Features in Canadian Architect


“a unique insight into the disruptive position that digital fabrication technologies may have within their own design work”


Wood is a fascinating material. From an early age, we become familiar with its smell, texture and warmth, yet we are seldom challenged to re-invent how to work with it.

Since 2016, the three of us have led a team of researchers, students and professionals in creating full-scale pavilions at the University of British Columbia that explore new ways to design, fabricate and assemble wood. Wood is a natural partner for digital fabrication technologies because of its ability to be easily milled and shaped. These experimental structures demonstrate the capabilities of digital technologies to be used with wood in innovative ways that celebrate the material’s unique properties and potential for formal complexity.

Wander Wood, the third of these pavilions, completed last fall, is sheathed with rows of overlapping wood tabs, which change in shape to create a rounded form that rises to a peak. The pavilion implements the structural principle of a stressed skin, a system used in airplanes, where internal ribs form a template covered by thinner members elastically bent to form (or compute) the final shape. A public bench along the inner edge of the curved pavilion invites passersby to come inside for a closer look.

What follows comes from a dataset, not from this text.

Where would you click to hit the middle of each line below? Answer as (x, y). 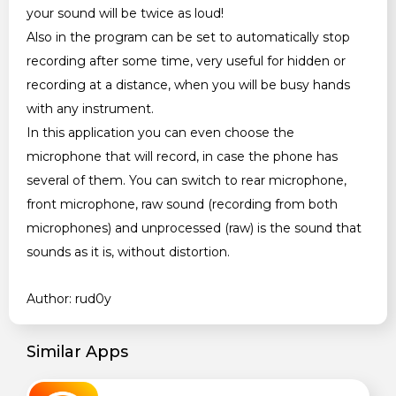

The individual pieces of the Wander Wood pavilion were milled using a state-of-the-art industrial robot, interlocked into place, and fastened together with metal rivets. Each individual component is embedded with enough assembly information to ensure exact placement of every subsequent piece, allowing for quick assembly on site. The geometric processing power of visual scripting was key in the design in order to define and manage 40 ribs, over 200 overlapping skin elements and 2,200 rivet perforations. The first step was to craft a robust workflow that enabled design iteration while ensuring the rapid output of precise geometry for fabrication. The result achieves the design vision while accounting for the material’s maximum bending radius and load transfer capacity, and the fabrication envelope of the CNC robot.

The design and development of the pavilion took place as part of a large-scale robotic timber fabrication workshop hosted by SALA and the UBC Centre for Advanced Wood Processing, which involved 15 UBC students and 22 professionals. Fabricated and assembled over three days, the pavilion is conceived as an adaptable design-to-fabrication system that can be customized to suit local material availability and fabrication tools. This type of hands-on building and fabrication experience gives practicing architects and designers a unique insight into the disruptive position that digital fabrication technologies may have within their own design work.

The intrinsic role of the architect is to be knowledgeable not only about structural and tectonic aspects of architecture, but also about the processing techniques behind materials and building elements. As such, the dissociation of building and making that occurred in the 20th century has become an increasing challenge for the profession. Digital design can further the distance between the physical and the abstract—or it can re-engage the latter through new methods of making. Our research work has repeatedly made us aware of the innovative potential of fabrication tools within a deeply rooted material practice.